• Exercise goal: Would you print all of the entries exactly, please, but without their pictures?

(Data items)
★ ★ ★ ★ ★ ★ ★
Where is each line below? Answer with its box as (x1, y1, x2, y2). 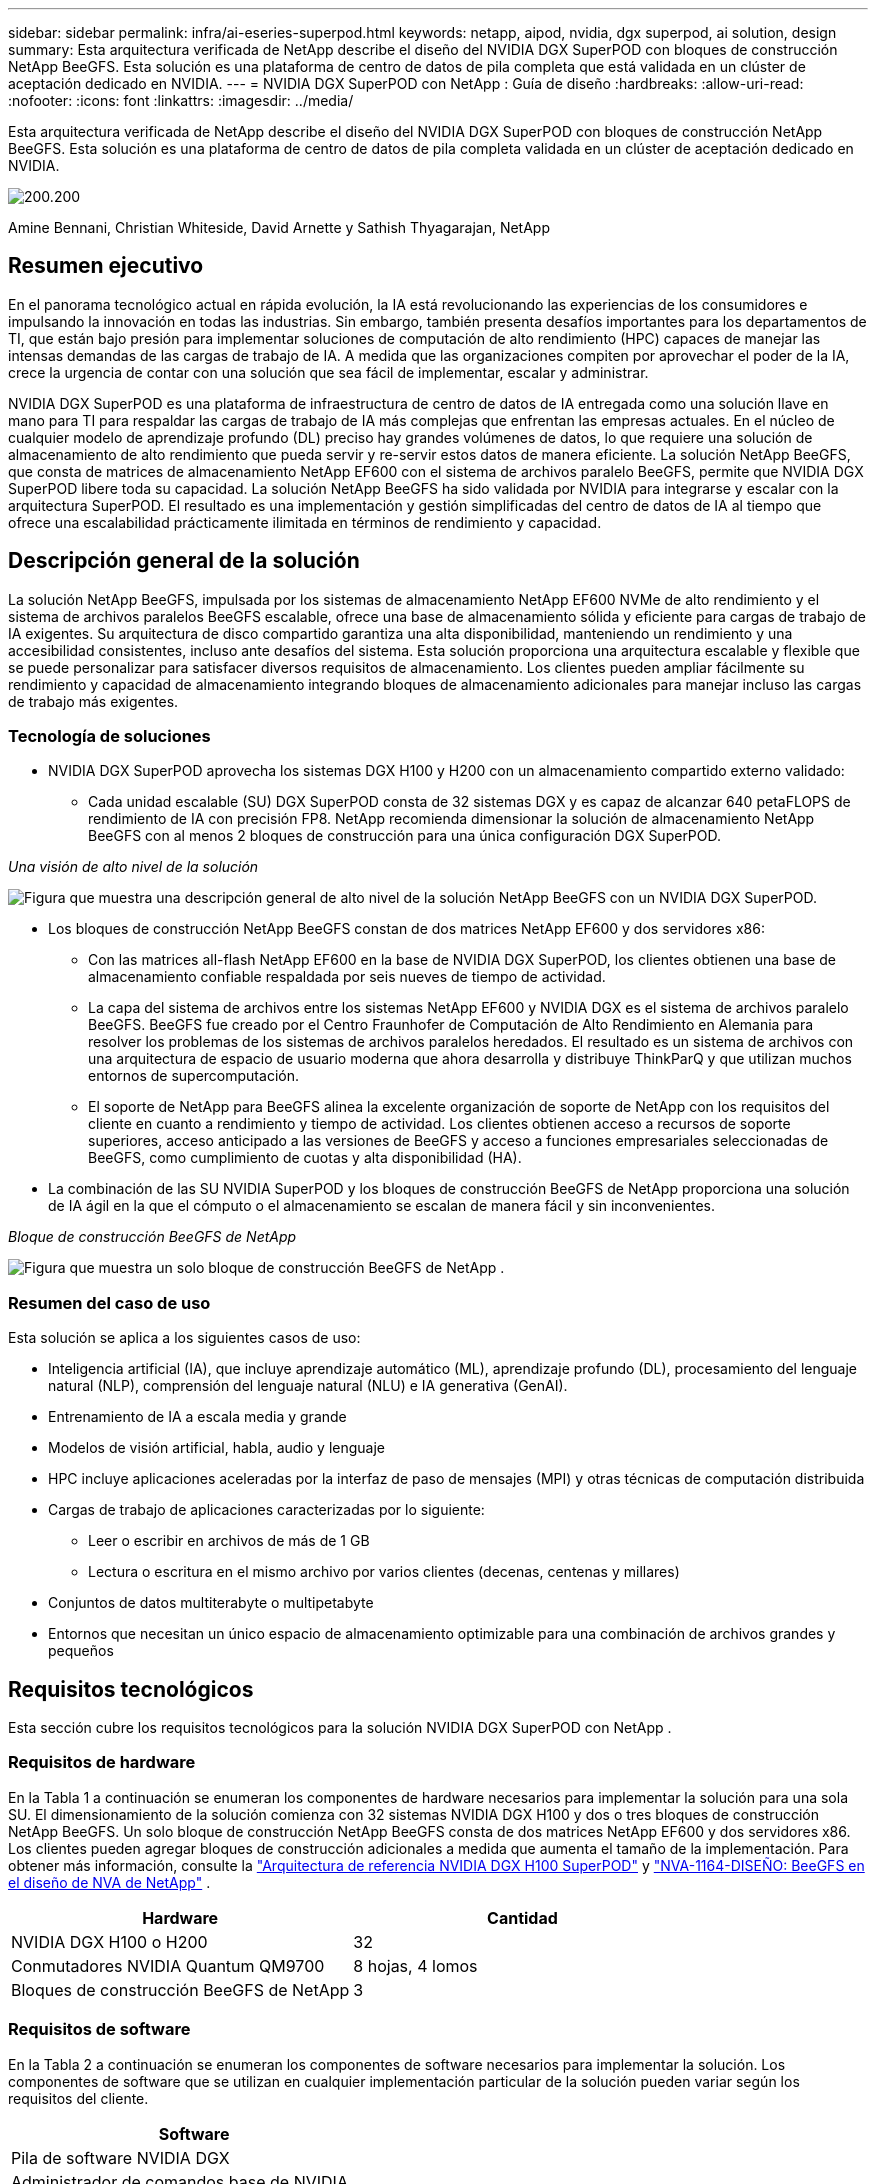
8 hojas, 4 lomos (353, 1955, 478, 1976)
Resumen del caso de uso (8, 1292, 211, 1313)
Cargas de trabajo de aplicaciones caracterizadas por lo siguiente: (48, 1501, 485, 1519)
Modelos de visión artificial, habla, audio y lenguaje (48, 1439, 385, 1457)
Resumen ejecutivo (8, 253, 204, 279)
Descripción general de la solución (8, 548, 360, 574)
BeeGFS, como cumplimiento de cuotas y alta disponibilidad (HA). (88, 1149, 522, 1167)
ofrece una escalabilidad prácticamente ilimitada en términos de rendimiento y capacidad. (8, 513, 602, 531)
★ ★ ★ ★ ★ ★ ★
• Problem solution:
Where is each line below? Answer with its box as (x1, y1, x2, y2). 
8 hojas, 4 lomos (353, 1955, 478, 1976)
Resumen del caso de uso (8, 1292, 211, 1313)
Cargas de trabajo de aplicaciones caracterizadas por lo siguiente: (48, 1501, 485, 1519)
Modelos de visión artificial, habla, audio y lenguaje (48, 1439, 385, 1457)
Resumen ejecutivo (8, 253, 204, 279)
Descripción general de la solución (8, 548, 360, 574)
BeeGFS, como cumplimiento de cuotas y alta disponibilidad (HA). (88, 1149, 522, 1167)
ofrece una escalabilidad prácticamente ilimitada en términos de rendimiento y capacidad. (8, 513, 602, 531)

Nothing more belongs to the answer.